So far mediawiki-database ingestion was done from labsdb using Sqoop. We have experienced issues (see T209031), and we think the new approach proposed below will be better in term of reliability, time to data availability, and future usages. The main difficulty is that, since data will be extracted from production-slaves, the sanitization steps happening before making the data available in labsdb will have to be replicated on the hadoop size. The sanitization steps for labsdb is done in two steps, the first one uses sql-triggers (code is here https://phabricator.wikimedia.org/source/operations-puppet/browse/production/modules/role/files/mariadb), and the second one uses sql-views (code is here https://gerrit.wikimedia.org/r/plugins/gitiles/operations/puppet/+/refs/heads/production/modules/profile/templates/labs/db/views/maintain-views.yaml).
The plan:
1 - Modify our sqoop-wrapper script to read the sql-triggers settings (https://phabricator.wikimedia.org/source/operations-puppet/browse/production/modules/role/files/mariadb/filtered_tables.txt) in order to replicate triggers-sanitization at sqoop step.
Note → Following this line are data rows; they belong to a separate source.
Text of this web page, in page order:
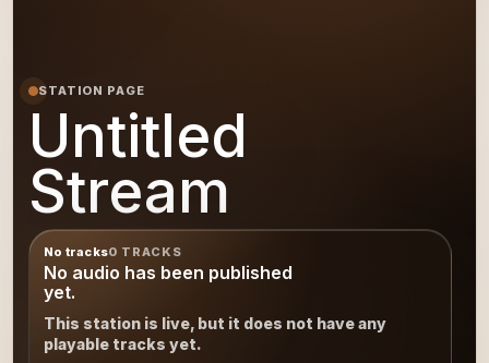
STATION PAGE
Untitled
Stream
No tracks0 TRACKS
No audio has been published
yet.
This station is live, but it does not have any
playable tracks yet.
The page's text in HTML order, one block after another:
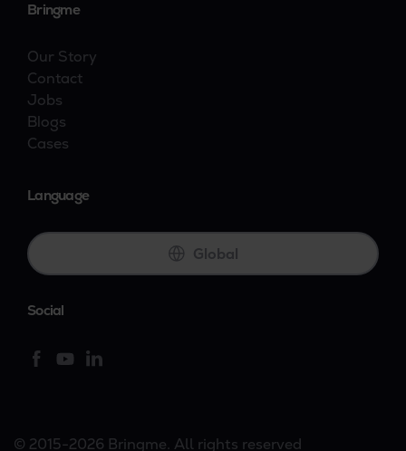
Bringme
Our Story
Contact
Jobs
Blogs
Cases
Language
Global
Social
© 2015-2026 Bringme. All rights reserved
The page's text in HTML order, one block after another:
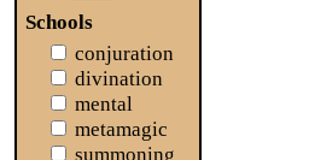
Schools
conjuration
divination
mental
metamagic
summoning
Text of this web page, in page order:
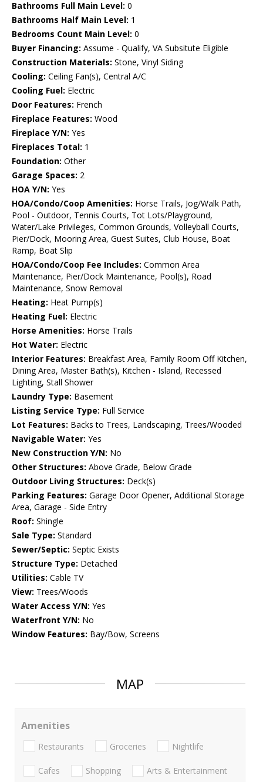
Bathrooms Full Main Level: 0
Bathrooms Half Main Level: 1
Bedrooms Count Main Level: 0
Buyer Financing: Assume - Qualify, VA Subsitute Eligible
Construction Materials: Stone, Vinyl Siding
Cooling: Ceiling Fan(s), Central A/C
Cooling Fuel: Electric
Door Features: French
Fireplace Features: Wood
Fireplace Y/N: Yes
Fireplaces Total: 1
Foundation: Other
Garage Spaces: 2
HOA Y/N: Yes
HOA/Condo/Coop Amenities: Horse Trails, Jog/Walk Path,
Pool - Outdoor, Tennis Courts, Tot Lots/Playground,
Water/Lake Privileges, Common Grounds, Volleyball Courts,
Pier/Dock, Mooring Area, Guest Suites, Club House, Boat
Ramp, Boat Slip
HOA/Condo/Coop Fee Includes: Common Area
Maintenance, Pier/Dock Maintenance, Pool(s), Road
Maintenance, Snow Removal
Heating: Heat Pump(s)
Heating Fuel: Electric
Horse Amenities: Horse Trails
Hot Water: Electric
Interior Features: Breakfast Area, Family Room Off Kitchen,
Dining Area, Master Bath(s), Kitchen - Island, Recessed
Lighting, Stall Shower
Laundry Type: Basement
Listing Service Type: Full Service
Lot Features: Backs to Trees, Landscaping, Trees/Wooded
Navigable Water: Yes
New Construction Y/N: No
Other Structures: Above Grade, Below Grade
Outdoor Living Structures: Deck(s)
Parking Features: Garage Door Opener, Additional Storage
Area, Garage - Side Entry
Roof: Shingle
Sale Type: Standard
Sewer/Septic: Septic Exists
Structure Type: Detached
Utilities: Cable TV
View: Trees/Woods
Water Access Y/N: Yes
Waterfront Y/N: No
Window Features: Bay/Bow, Screens
MAP
Amenities
Restaurants Groceries Nightlife
Cafes Shopping Arts & Entertainment

2 - Add a sanitization job for the data sqooped out, defined using the sql-views-definition (see link above). There might be some adaptation in the SQL language, but we think they'll be minimal
3 - Reconfigure the sqoop job to start the 1st of the nmonth instead of waiting a few days for other jobs to finish. Also change the num-mappers and num-processors settings as the 10 connections limitiation from labsdb will not apply anymore.